The hindwings have distinctive markings including a black line in front of the fringes, from which individual dark stripes extend into the wing margins. Above this line is a whitish line on the posterior part of the hindwings, with 2 to 3 large black spots located right and left from the hindmost branch of the median vein.

The underside of the forewings shows brownish-gray coloration from the base for about two-thirds of the wing length. The wing pattern includes a brown shadow, a series of small dark-brown crescent-shaped spots, a white zigzag line with gray filling, a series of gray spots, a fine dark line, and white and gray checkered fringes. The hindwings are white with many gray-brown spots and two crossbands of brown and black-bordered small spots. The wing base is dark-spotted and dusty, with a black spot above the tail-like projection.

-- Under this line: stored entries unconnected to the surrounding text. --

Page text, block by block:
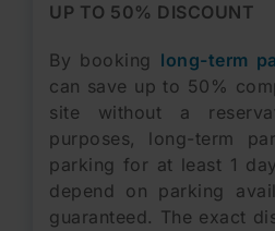
UP TO 50% DISCOUNT
By booking long-term
can save up to 50%
site without a
purposes, long-term
parking for at least 1
depend on parking
guaranteed. The exact
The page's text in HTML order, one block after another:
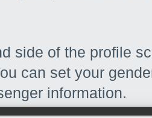
side of the profile
can set your
information.
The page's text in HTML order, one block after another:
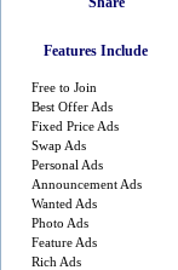
Features Include
Free to Join
Best Offer Ads
Fixed Price Ads
Swap Ads
Personal Ads
Announcement Ads
Wanted Ads
Photo Ads
Feature Ads
Rich Ads

A fine dark line appears in front of the black and white checkered fringes.

==Taxonomy==
The species was originally described as Thecla astiocha by Otto von Prittwitz in 1865. It has since been transferred to the genus Strymon and has several junior synonyms, including Thecla faunalia Hewitson, 1868 and Thecla deborrei Capronnier, 1874.

==Distribution==
S. astiocha is found in Brazil, with confirmed records from Rio de Janeiro and Rondônia states.